With Thunderbird, there's one irritation so far. If you multi-select
messages you can't see what the most recent selection looks like in
the preview pane.  Not sure if they plan to change this for future
releases, but it it is something that Outlook Express does better, in
my opinion.

As to how these programs are different from IE and OE, I'm not sure
how to answer that. My background is in software and technology, so I
just clicked a few buttons that looked obvious to me and I was surfing
pages and getting email. Your mileage will vary. The interface is
pretty similar, with buttons along a top toolbar to help you navigate
forward and back in pages. A built-in search bar for google
(configurable to any search engine) is over to the right. You have the
ability to open loads of browsing tabs, instead of new windows. This
is one of the major benefits of Firefox over Internet Explorer. That
way, precious screen real estate isn't taken up with more windows.

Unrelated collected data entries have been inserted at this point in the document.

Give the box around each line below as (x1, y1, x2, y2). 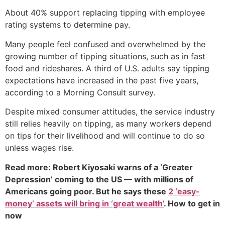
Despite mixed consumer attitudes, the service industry (5, 106, 215, 117)
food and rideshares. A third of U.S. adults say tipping (5, 63, 209, 73)
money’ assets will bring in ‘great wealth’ (5, 198, 164, 208)
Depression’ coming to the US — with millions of (5, 174, 193, 184)
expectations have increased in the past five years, (5, 75, 198, 85)
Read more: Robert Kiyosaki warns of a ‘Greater (5, 162, 193, 172)
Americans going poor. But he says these (5, 186, 168, 196)
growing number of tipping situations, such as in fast (5, 51, 205, 61)
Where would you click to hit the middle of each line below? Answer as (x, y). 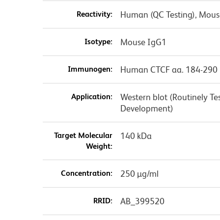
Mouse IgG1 (143, 42)
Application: (92, 96)
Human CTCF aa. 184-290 (169, 69)
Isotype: (98, 41)
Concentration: (86, 173)
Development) (147, 108)
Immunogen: (90, 69)
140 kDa (136, 136)
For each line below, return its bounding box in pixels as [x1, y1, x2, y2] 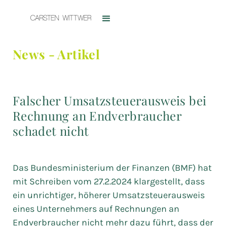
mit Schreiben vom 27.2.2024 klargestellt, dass [13, 176, 205, 187]
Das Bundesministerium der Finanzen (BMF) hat [13, 162, 212, 173]
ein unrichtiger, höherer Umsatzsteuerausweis [13, 190, 205, 201]
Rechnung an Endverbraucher [13, 107, 182, 124]
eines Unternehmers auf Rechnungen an [13, 203, 179, 214]
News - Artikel [13, 46, 100, 62]
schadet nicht [13, 123, 89, 139]
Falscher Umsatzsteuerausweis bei [13, 92, 207, 108]
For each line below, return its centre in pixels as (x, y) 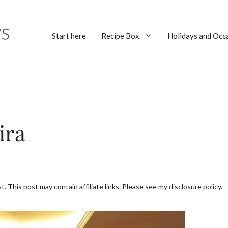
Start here (69, 35)
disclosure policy (195, 187)
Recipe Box (120, 35)
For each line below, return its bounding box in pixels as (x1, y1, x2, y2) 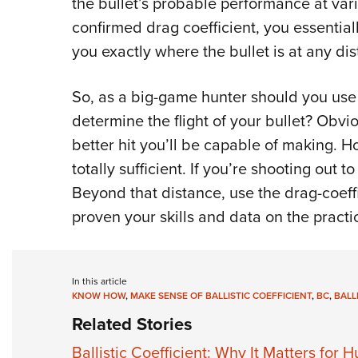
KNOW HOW (71, 288, 125, 304)
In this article (71, 274, 127, 289)
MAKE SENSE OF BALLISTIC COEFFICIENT (129, 288, 312, 304)
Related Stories (71, 311, 193, 338)
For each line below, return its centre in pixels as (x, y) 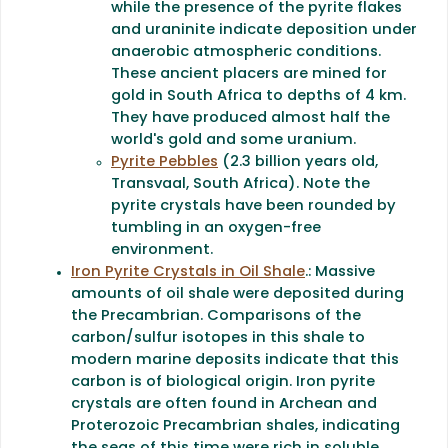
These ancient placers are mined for (249, 74)
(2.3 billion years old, (298, 162)
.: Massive (340, 272)
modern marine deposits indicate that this (235, 360)
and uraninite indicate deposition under (264, 30)
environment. (162, 250)
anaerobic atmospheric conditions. (246, 52)
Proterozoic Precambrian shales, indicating (235, 426)
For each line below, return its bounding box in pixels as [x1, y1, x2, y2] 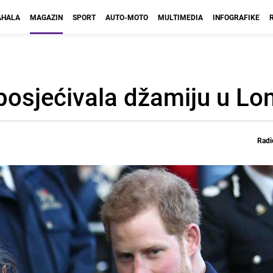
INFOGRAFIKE [213, 12, 260, 22]
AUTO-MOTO [105, 12, 148, 22]
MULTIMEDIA [158, 12, 203, 22]
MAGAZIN [30, 12, 63, 22]
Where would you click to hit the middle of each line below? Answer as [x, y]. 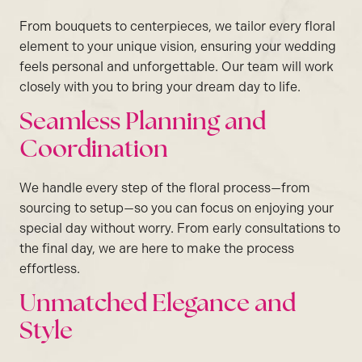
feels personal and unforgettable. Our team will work [177, 66]
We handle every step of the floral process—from [165, 187]
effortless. [50, 268]
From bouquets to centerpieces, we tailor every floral [177, 26]
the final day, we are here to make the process [157, 248]
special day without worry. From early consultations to [180, 228]
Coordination [94, 150]
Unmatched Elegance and [158, 305]
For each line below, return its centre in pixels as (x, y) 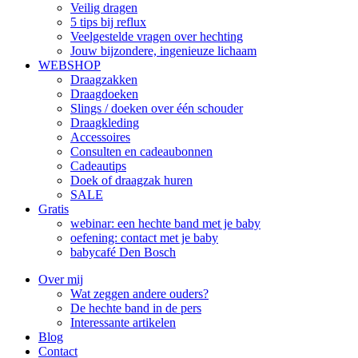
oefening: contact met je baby (144, 237)
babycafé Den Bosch (123, 252)
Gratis (54, 209)
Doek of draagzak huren (131, 180)
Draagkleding (105, 122)
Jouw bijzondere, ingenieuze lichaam (163, 50)
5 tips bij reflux (108, 22)
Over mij (61, 279)
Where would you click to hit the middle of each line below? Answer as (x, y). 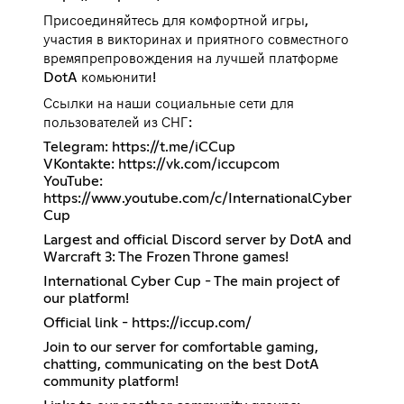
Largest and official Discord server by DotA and (197, 240)
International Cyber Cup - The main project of (192, 282)
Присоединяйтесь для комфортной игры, (176, 21)
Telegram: (78, 147)
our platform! (86, 299)
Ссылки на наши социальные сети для (169, 104)
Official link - (87, 323)
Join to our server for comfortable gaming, (181, 348)
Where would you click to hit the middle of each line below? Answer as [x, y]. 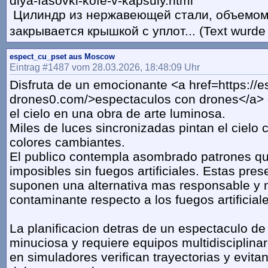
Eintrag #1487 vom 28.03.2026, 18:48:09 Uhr [105, 67]
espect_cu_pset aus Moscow [62, 57]
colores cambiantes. [67, 142]
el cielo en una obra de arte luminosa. [118, 114]
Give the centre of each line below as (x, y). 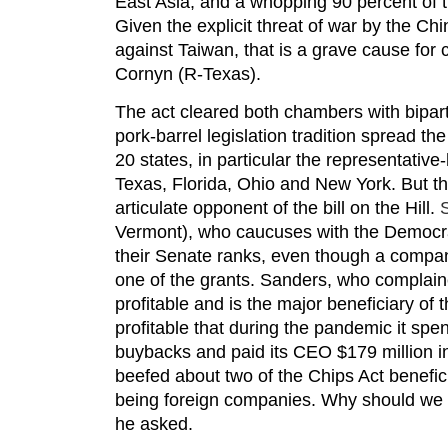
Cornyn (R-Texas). (188, 73)
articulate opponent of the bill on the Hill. (277, 207)
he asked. (154, 423)
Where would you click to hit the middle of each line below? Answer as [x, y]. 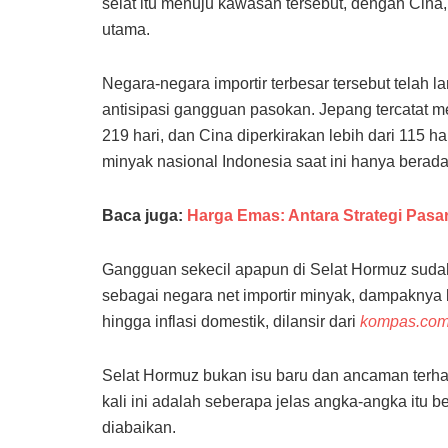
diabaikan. [139, 427]
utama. [128, 29]
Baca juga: [144, 215]
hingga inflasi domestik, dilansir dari [231, 321]
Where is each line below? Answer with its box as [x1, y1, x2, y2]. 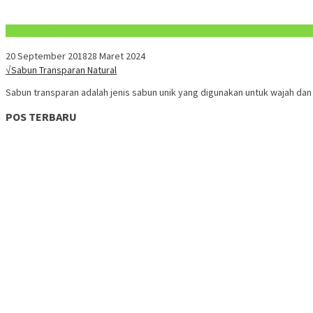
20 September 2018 [6, 49, 87, 62]
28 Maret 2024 [87, 49, 145, 62]
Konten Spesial [6, 24, 68, 37]
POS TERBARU [6, 110, 77, 124]
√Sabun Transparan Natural [6, 63, 117, 76]
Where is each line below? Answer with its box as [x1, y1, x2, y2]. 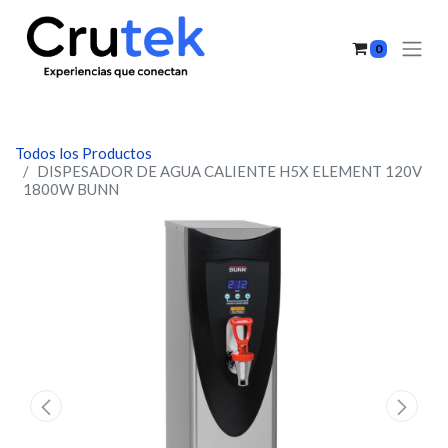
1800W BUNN [23, 180, 119, 198]
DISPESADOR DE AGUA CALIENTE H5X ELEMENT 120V [37, 162, 422, 180]
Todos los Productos [15, 144, 152, 162]
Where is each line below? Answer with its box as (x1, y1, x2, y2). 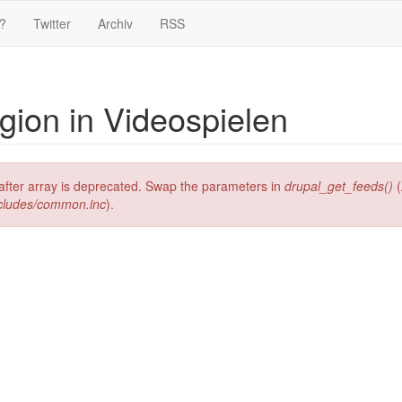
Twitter (33, 14, 71, 32)
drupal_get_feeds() (284, 177, 393, 195)
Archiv (98, 14, 133, 32)
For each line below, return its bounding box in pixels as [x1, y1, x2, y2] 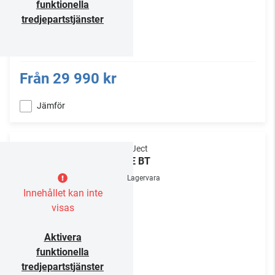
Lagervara [127, 174, 160, 183]
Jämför [37, 101, 65, 111]
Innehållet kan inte [23, 187, 103, 199]
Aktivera [44, 231, 82, 244]
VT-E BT [115, 155, 150, 168]
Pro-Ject [115, 144, 148, 154]
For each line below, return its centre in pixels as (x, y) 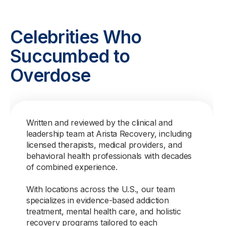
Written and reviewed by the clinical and (99, 123)
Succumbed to (70, 56)
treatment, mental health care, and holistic (104, 211)
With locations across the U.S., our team (101, 189)
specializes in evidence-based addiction (98, 200)
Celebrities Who (76, 37)
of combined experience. (72, 167)
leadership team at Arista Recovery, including (109, 134)
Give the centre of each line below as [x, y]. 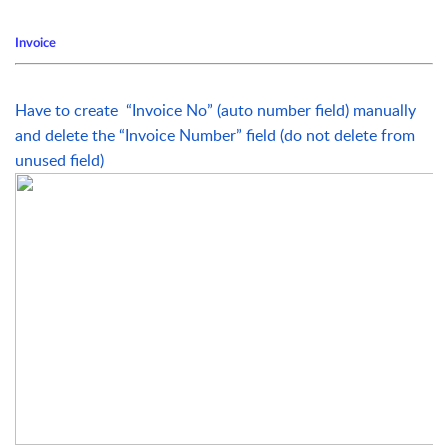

For Thunderbird, I had to set up an email account, which looked a lot
like Netscape 7.0's setup procedure and then I could download email
and write new messages and such. The junk mail filtering feature is
pretty neat. I've got one email account that receives hundreds of spam
a day and after a little bit of tuning I can pretty safely hit "Move
Junk Mail to Deleted Items" and bang, the junk vanishes before I have
to look at it.

Both products support the loading of Extensions. This is another major
strength. I have a couple handy widgets loaded, like the GMail
Composer extension which allows me to highlight a name or link and
right-click to get the option to Compose a new email. I have something
called Magpie Tools loaded which makes it easier to scan through image
collections (purely for research purposes, naturally).

Since you can have several browsers on your system at once, I
encourage experimentation. Many people like Opera, which I seem to
recall as being one of the first major competing browsers to feature
tabbed browsing. However, I really dislike their email client. Still,
once you work with tabs, it's hard to go back to just a single window
per page.

Let me know if you have any further questions, or feel free to contact
me off-list.

-- 
David Camden-Britton  -=)*(=- groovydave at gmail.com

On Thu, 22 Jul 2004 08:36:24 -0700, Sam Scripter (fsr)
<moscowsam at moscow.com> wrote:
> Thank you David Camden-Britton for the website link to mozilla.
> 
> As a long-time user of Internet Explorer and Outlook Express, I am VERY reluctant to try a change-over to anything else.  I suspect many other readers on this list feel the same.
> 
> However, I visited the mozilla website and find it intriguing.
> 
> QUESTIONS:
> 
> - Can one have the mozilla applications installed without giving up ones installations of IE and OE?
> 
> - What functionalities does one give up by switching to applications offered in the mozilla suite?
> 
> - What confounding/perplexing things occur for IE and OE users by switching to mozilla applications.